The following few weeks consisted in repeated visits to different doctors. My doctor left Kaiser and I was left seeing duty doctors for the moment. I was given Norco for the pain and told to take it every 4 hours and in between to continue taking Motrin. I did this but the pain still wasn’t going away. The doctor’s couldn’t understand it and so they ordered a CT scan. The scan showed TWO additional cracked ribs. Now, I’m not great at math but that was WAY too many ribs to be cracked from no trauma. No one bought into the idea that it happened by zipping up a dress, but there was (is) no other explanation! I was finally referred to a pain management doctor when the internal medicine ones were unable to help me.

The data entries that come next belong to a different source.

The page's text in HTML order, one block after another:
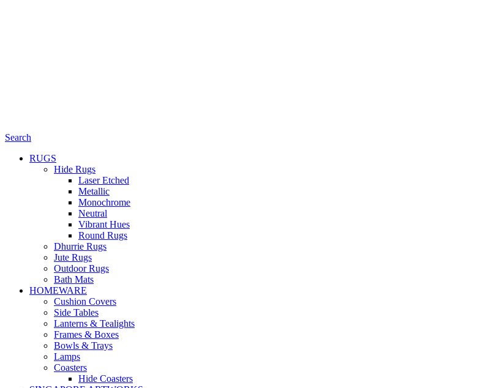
Search
RUGS
Hide Rugs
Laser Etched
Metallic
Monochrome
Neutral
Vibrant Hues
Round Rugs
Dhurrie Rugs
Jute Rugs
Outdoor Rugs
Bath Mats
HOMEWARE
Cushion Covers
Side Tables
Lanterns & Tealights
Frames & Boxes
Bowls & Trays
Lamps
Coasters
Hide Coasters

I went and saw a pain doctor that I had seen years before for my upper back pain. Dr. Miles is a very nice person. While I wouldn’t describe her as warm, she is very caring and interested in finding a diagnosis and solving it – not just giving me medication. Immediately she told me that the pain was not from the broken ribs, which by this point had begun to heal, but instead from the nerves that run from the spinal cord between the ribs. She explained to me that nerves don’t like to be touched and so when the ribs broke they didn’t like it and reacted. She likened it to when you hit your “funny bone”. The bone, of course, is not funny – instead what happens is that you hit the nerve that runs along your elbow and it causes a shock which induces the pain. There is nothing that can be done about this – no surgery or exercise. Only medicine. She told me that there were two medications that could help me, one stronger than the other. The stronger one – Lyrica – is not covered by insurance and could be costly. We went ahead and went with Gabapentin, the less strong, generic version. She placed me on a low-dose of it and said we would stagger it up as needed through the next few months.

To cut this very long story a bit shorter, I ended up on the highest dosage – 800mg three times a day. It was still not giving me enough relief so at my last appointment she told me to add the Tramadol at least twice a day and at bedtime as needed. The tramadol no longer makes me sleepy during the day, but it does continue to make me wake up at night.

I am still in pain as the medicine wears off and it’s almost time to take it again. I’m typically uncomfortable and fidgety. The worst part of it is that Dr. Miles thinks that this is permanent. You never know what will happen, but after the amount of time that has passed since the initial “injury” in July 2012 the fact that I’m still in so much pain indicates that the nerves will probably not heal anymore.

If you’ve read all of this – thank  you!